Laurent Bugnion for Microsoft Azure

Posted on Mar 4, 2019 • Edited on Mar 14, 2019

Creating the simplest possible ASP.NET Core form with a POST method

#dotnet #webdev #aspnet #razor

Recently I needed to create a simple page for someone to submit an HTML form. The rest of the Azure aplication is running on Azure serverless functions, Logic apps and Cognitive services, but for that last part I wanted something where the user can click on a link, open the page in a web browser (probably on a mobile device), enter a passphrase in a form and the submit through a POST to an SSL encrypted page. I thought of writing a small Xamarin app and submitting through POST to an Azure Function. Another option would be to use a static HTML page and to use Javascript to submit the Form through a POST to that Azure Function. I don't exclude these two options for the future.

But in the meantime I wanted to experiment with a simple Razor page (CSHTML) that would present an HTML Form to the user, and submit this Form to itself with a POST over HTTPS.

The source code for this example is here.

Razor pages with models are really cool

I love super simple ASP.NET Core sites without MVC. Don't get me wrong, MVC is awesome for enterprise web applications, where testability and maintainability are primordial. But they also come with a lot of overhead. If you go ahead and create an "empty" ASP.NET Core MVC website with the red-circled template below, you will end up with a lot of files (CSHTML pages, controllers, setup classes, Javascript, CSS etc). Even an empty ASP.NET Core MVC website contains 38 files (!).

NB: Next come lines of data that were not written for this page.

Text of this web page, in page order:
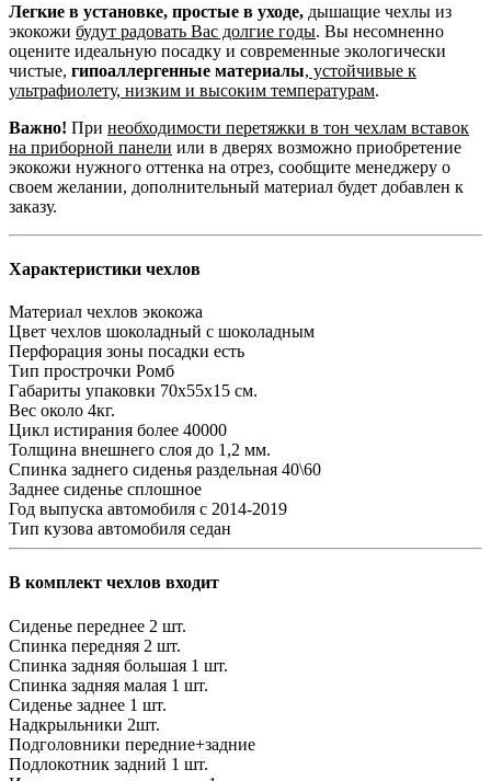
Легкие в установке, простые в уходе, дышащие чехлы из
экокожи будут радовать Вас долгие годы. Вы несомненно
оцените идеальную посадку и современные экологически
чистые, гипоаллергенные материалы, устойчивые к
ультрафиолету, низким и высоким температурам.
Важно! При необходимости перетяжки в тон чехлам вставок
на приборной панели или в дверях возможно приобретение
экокожи нужного оттенка на отрез, сообщите менеджеру о
своем желании, дополнительный материал будет добавлен к
заказу.
Характеристики чехлов
Материал чехлов экокожа
Цвет чехлов шоколадный с шоколадным
Перфорация зоны посадки есть
Тип прострочки Ромб
Габариты упаковки 70х55х15 см.
Вес около 4кг.
Цикл истирания более 40000
Толщина внешнего слоя до 1,2 мм.
Спинка заднего сиденья раздельная 40\60
Заднее сиденье сплошное
Год выпуска автомобиля с 2014-2019
Тип кузова автомобиля седан
В комплект чехлов входит
Сиденье переднее 2 шт.
Спинка передняя 2 шт.
Спинка задняя большая 1 шт.
Спинка задняя малая 1 шт.
Сиденье заднее 1 шт.
Надкрыльники 2шт.
Подголовники передние+задние
Подлокотник задний 1 шт.
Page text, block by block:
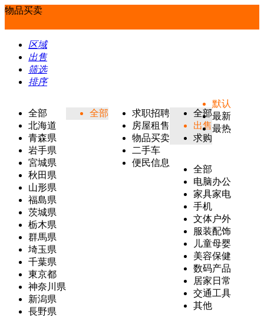
物品买卖
区域
出售
筛选
排序
全部
北海道
青森県
岩手県
宮城県
秋田県
山形県
福島県
茨城県
栃木県
群馬県
埼玉県
千葉県
東京都
神奈川県
新潟県
長野県
全部
求职招聘
房屋租售
物品买卖
二手车
便民信息
全部
出售
求购
全部
电脑办公
家具家电
手机
文体户外
服装配饰
儿童母婴
美容保健
数码产品
居家日常
交通工具
其他
默认
最新
最热
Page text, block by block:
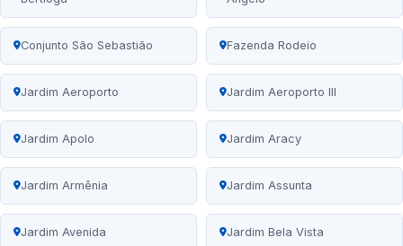
Conjunto São Sebastião Fazenda Rodeio
Jardim Aeroporto Jardim Aeroporto III
Jardim Apolo Jardim Aracy
Jardim Armênia Jardim Assunta
Jardim Avenida Jardim Bela Vista
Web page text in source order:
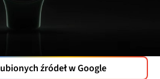
źródeł w Google
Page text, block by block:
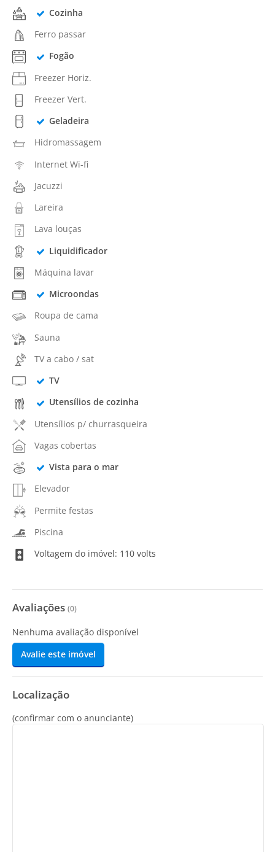
Cozinha
Ferro passar
Fogão
Freezer Horiz.
Freezer Vert.
Geladeira
Hidromassagem
Internet Wi-fi
Jacuzzi
Lareira
Lava louças
Liquidificador
Máquina lavar
Microondas
Roupa de cama
Sauna
TV a cabo / sat
TV
Utensílios de cozinha
Utensílios p/ churrasqueira
Vagas cobertas
Vista para o mar
Elevador
Permite festas
Piscina
Voltagem do imóvel: 110 volts
Avaliações (0)
Nenhuma avaliação disponível
Avalie este imóvel
Localização
(confirmar com o anunciante)
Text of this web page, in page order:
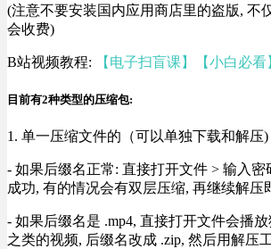
(注意不要安装国内应用商店里的盗版, 不
会收费)
B站视频教程: 【电子扫盲课】【小白必
目前有2种类型的压缩包:
1. 单一压缩文件的（可以单独下载和解压)
- 如果后缀名正常: 直接打开文件 > 输入密
成功, 有的情况会有双层压缩, 再继续解压
- 如果后缀名是 .mp4, 直接打开文件会播
之类的视频, 后缀名改成 .zip, 然后用解压

ASP.NET Core Razor and ASP.NET Core MVC templates in Visual Studio

Another option is to create an ASP.NET Core web application with Razor pages only. In such an app, you eliminate the controllers, and you handle the code in a PageModel instance which is attached to the CSHTML Razor page. This is definitely less complex and in fact my private website is implemented in this manner. However even if you create an "empty" web application in this manner using the orange-circled template shown above, you still end up with a lot of files and need to delete most of them. That's annoying and I prefer to start from a "truly empty" template like the one selected in blue in the image above.

Even though I use Visual Studio in this example, you can create the ASP.NET Core apps using a command line with the dotnet new syntax shown here.

Starting from scratch

Let's start from scratch using the Empty web app template shown above. To do this, in Visual Studio 2017, start by selecting File, New, Project.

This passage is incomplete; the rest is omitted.